Miami-Dade

The sociology of sport

To fight for the revolution or for money — tough choice facing Cuban boxers

 

A new film looks at Cuban boxers, some of the best in the world, and the wrenching choice that each must ultimately make.

ggarvin@MiamiHerald.com

Cuba starts building its boxers from childhood, sending them at age 10 or 11 to live on a training camp known as La Finca — the farm — located outside Havana in the town of Bejucal. By the time they’re old enough to compete in the Olympics and other international tournaments, their skills have been honed in hundreds of bouts, a level of training unmatched anywhere else in the world.

But the resources invested in their intense training also make the government view them as tangible propaganda assets with a duty to honor the system that produced them.

“One of the complicated things about Cuba where athletics are concerned is that there are no superstars,” Butler says. “The system itself is the superstar. And it forces them to decide if not turning pro and collecting a lot of money is a greater sacrifice than the sacrifice of others who may have contributed to their success.”

Split Decision offers unusually intimate insight into this topsy-turvy mix of sports and ideology, including interviews with Cuban boxers — both inside and outside the country — who don’t often speak with the press.
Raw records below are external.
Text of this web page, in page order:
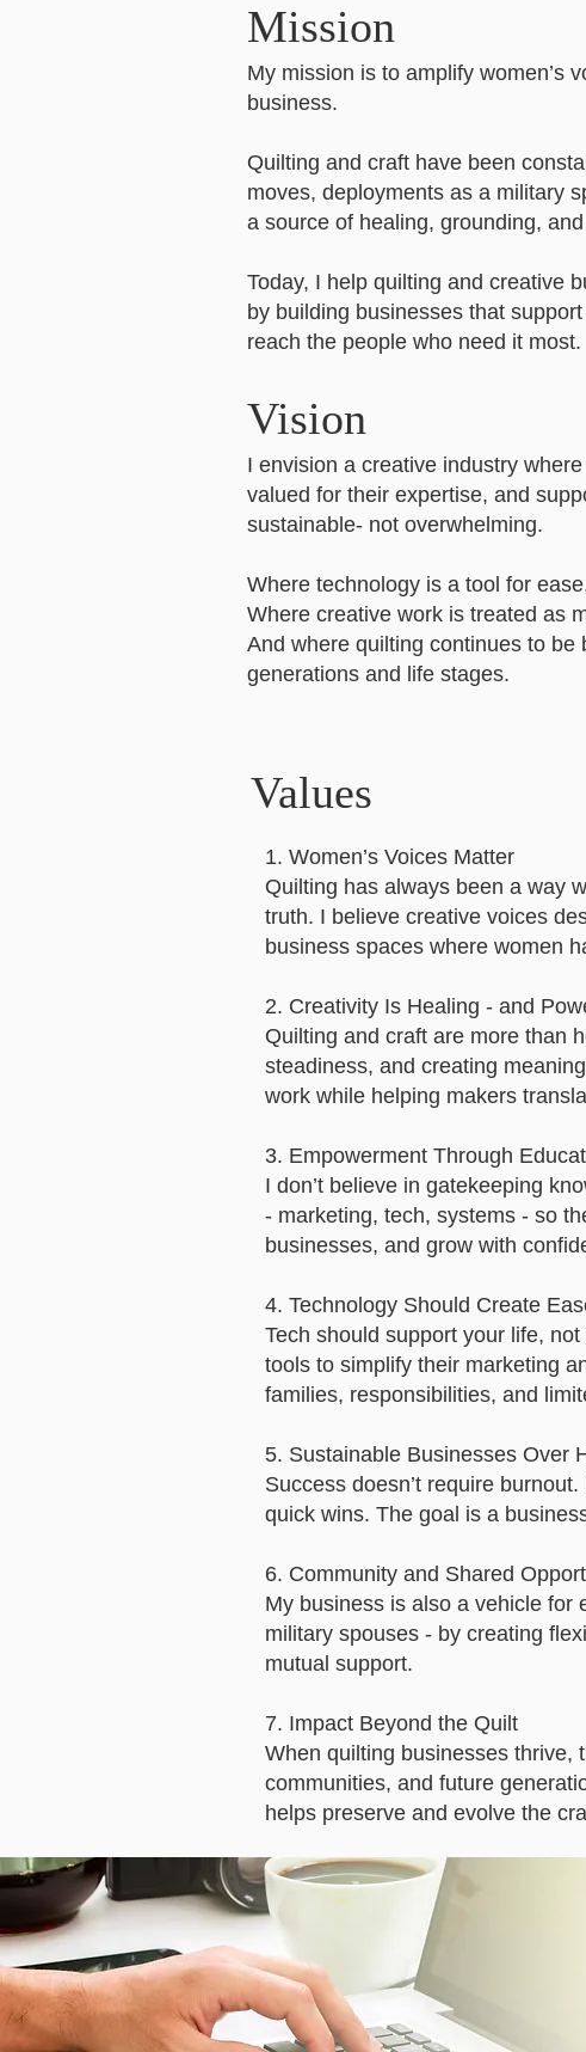
Mission
My mission is to amplify women’s
business.
Quilting and craft have been
moves, deployments as a military
a source of healing, grounding,
Today, I help quilting and creative
by building businesses that
reach the people who need it most.
Vision
I envision a creative industry
valued for their expertise, and
sustainable- not overwhelming.
Where technology is a tool for
Where creative work is treated as
And where quilting continues to
generations and life stages.
Values
1. Women’s Voices Matter
Quilting has always been a way
truth. I believe creative voices
business spaces where women
2. Creativity Is Healing - and
Quilting and craft are more than
steadiness, and creating
work while helping makers
3. Empowerment Through
I don’t believe in gatekeeping
- marketing, tech, systems - so
businesses, and grow with
4. Technology Should Create
Tech should support your life,
tools to simplify their marketing
families, responsibilities, and
5. Sustainable Businesses Over
Success doesn’t require
quick wins. The goal is a
6. Community and Shared
My business is also a vehicle for
military spouses - by creating
mutual support.
7. Impact Beyond the Quilt
When quilting businesses thrive,
communities, and future
helps preserve and evolve the
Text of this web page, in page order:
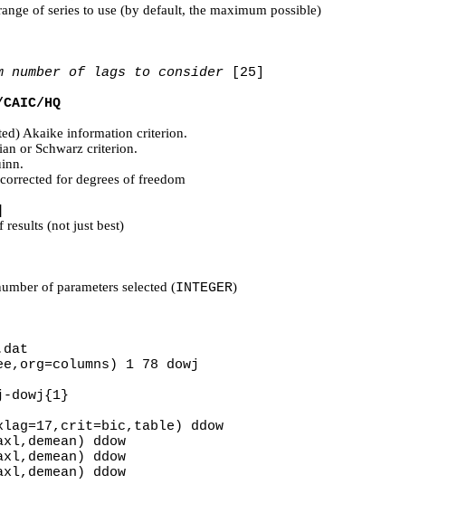
of series to use (by default, the maximum possible)
number of lags to consider [25]
HQ
Akaike information criterion.
or Schwarz criterion.
for degrees of freedom
results (not just best)
of parameters selected (INTEGER)
1 78 dowj
dowj{1}
ddow
ddow
ddow
ddow
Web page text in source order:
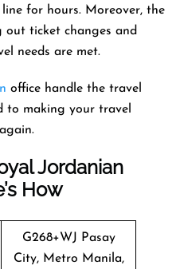
for hours. Moreover, the
ticket changes and
needs are met.
office handle the travel
to making your travel
Jordanian
How
G268+WJ Pasay
City, Metro Manila,
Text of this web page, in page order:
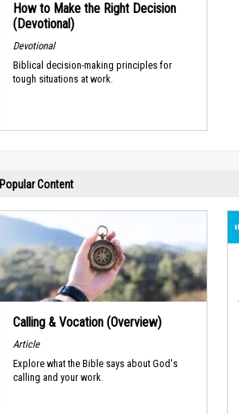
How to Make the Right Decision
(Devotional)
Devotional
Biblical decision-making principles for
tough situations at work.
Popular Content
Calling & Vocation (Overview)
Article
Explore what the Bible says about God's
calling and your work.
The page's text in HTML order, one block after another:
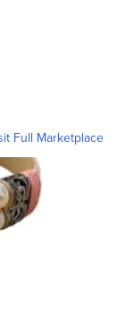
Full Marketplace
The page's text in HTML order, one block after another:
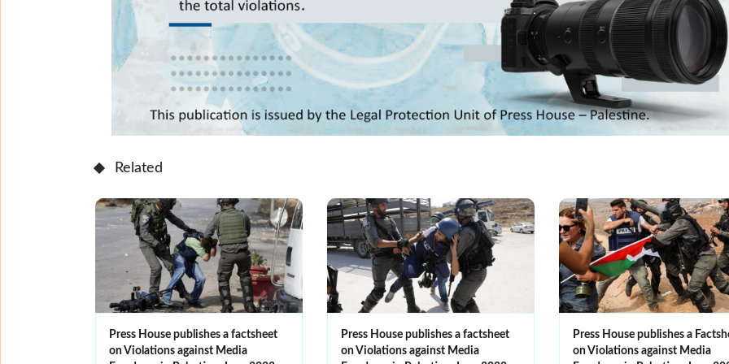
Related
Press House publishes a factsheet
on Violations against Media
Press House publishes a factsheet
on Violations against Media
Press House publishes a
on Violations against Media
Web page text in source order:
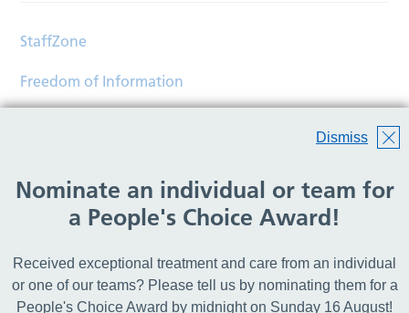
Dismiss
Nominate an individual or team for
a People's Choice Award!
Received exceptional treatment and care from an individual
or one of our teams? Please tell us by nominating them for a
People's Choice Award by midnight on Sunday 16 August!
StaffZone
Freedom of Information
Help
© Copyright 2026 Wirral Community Health and Care
NHS Foundation Trust.
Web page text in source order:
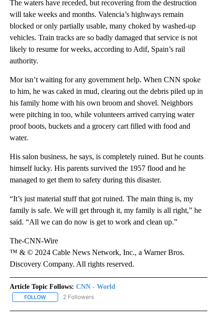
The waters have receded, but recovering from the destruction
will take weeks and months. Valencia’s highways remain
blocked or only partially usable, many choked by washed-up
vehicles. Train tracks are so badly damaged that service is not
likely to resume for weeks, according to Adif, Spain’s rail
authority.
Mor isn’t waiting for any government help. When CNN spoke
to him, he was caked in mud, clearing out the debris piled up in
his family home with his own broom and shovel. Neighbors
were pitching in too, while volunteers arrived carrying water
proof boots, buckets and a grocery cart filled with food and
water.
His salon business, he says, is completely ruined. But he counts
himself lucky. His parents survived the 1957 flood and he
managed to get them to safety during this disaster.
“It’s just material stuff that got ruined. The main thing is, my
family is safe. We will get through it, my family is all right,” he
said. “All we can do now is get to work and clean up.”
The-CNN-Wire
™ & © 2024 Cable News Network, Inc., a Warner Bros.
Discovery Company. All rights reserved.
Article Topic Follows: CNN - World
FOLLOW FOLLOW "CNN - WORLD" TO RECEIVE NOTIFICATIONS ABOUT
2 Followers
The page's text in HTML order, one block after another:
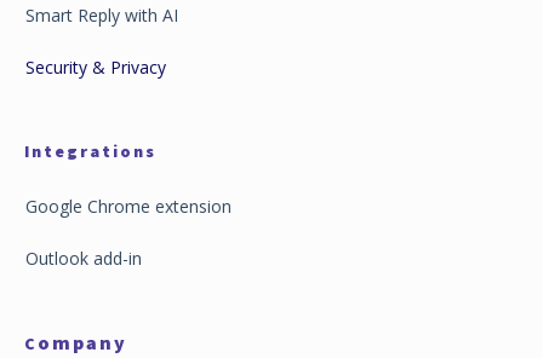
Smart Reply with AI
Security & Privacy
Integrations
Google Chrome extension
Outlook add-in
C ompany
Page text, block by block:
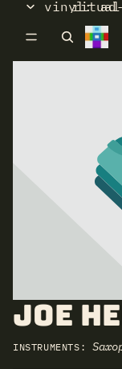
ritual
vinyl:
Joe
INSTRUMENTS:
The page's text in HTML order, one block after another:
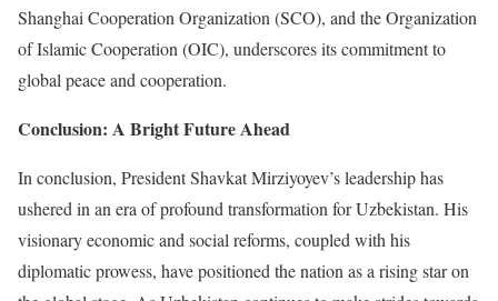
Shanghai Cooperation Organization (SCO), and the Organization
of Islamic Cooperation (OIC), underscores its commitment to
global peace and cooperation.
Conclusion: A Bright Future Ahead
In conclusion, President Shavkat Mirziyoyev’s leadership has
ushered in an era of profound transformation for Uzbekistan. His
visionary economic and social reforms, coupled with his
diplomatic prowess, have positioned the nation as a rising star on
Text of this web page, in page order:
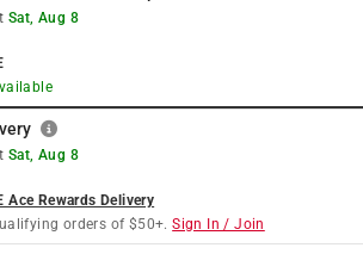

Butler, once an amateur boxer himself who began visiting Cuba regularly in 2000 to train, got the idea to make a film while working out in a gym with Hector Vinent, a former Olympic gold medalist. Suddenly Vinent pulled Butler close to whisper in his ear. “That’s the greatest boxer who ever lived,” he murmured.

“The guy who walked in turned out to be Guillermo Rigondeaux, who won two gold medals in the Olympics, but had been caught trying to defect during a visit to Brazil during the previous summer,” Butler says. “He was denounced as a traitor to the people and a Judas, and Fidel banned him from Cuban boxing forever.”

Rigondeaux, a bantamweight who at one point had won 140 matches in a row, wasn’t the island’s first boxer to try to defect since Castro banned professional sports on the island in 1961. But his attempt was the first to win widespread support from Cubans, at least on a public basis. “It turned out he was a canary in the coal mine — more people thought the Cuban revolution had betrayed him, rather than the other way around,” Butler says. “That fascinated me.”

STEVENSON AN ELUSIVE SUBJECT

Working covertly while using visas for tourism rather than journalism, Butler began assembling interviews. The most difficult to obtain was with Stevenson, legendary for both his prowess in the ring and his devotion to Castro outside it.

Once a treasured spokesman for the revolution and the place of sports in it, Stevenson had fallen on hard times. His acute alcoholism, though an open secret on the island, was not one the regime was willing to share with foreign journalists. And even when Butler tracked Stevenson down on his own, the boxer was erratic and unreliable.

“He scheduled interviews 10 times, then backed out of every one,” Butler says. “And I don’t remember him ever not being intoxicated when we talked, no matter how early in the morning it was … He’s been a very heavy alcoholic for many years. That’s not something Cuban state media wanted to let out. Just to show him in the state he was in was a political statement, an indictment. He was always an emblem of the success of the revolution, so his state now showed the frailty of that system and its broken promises.”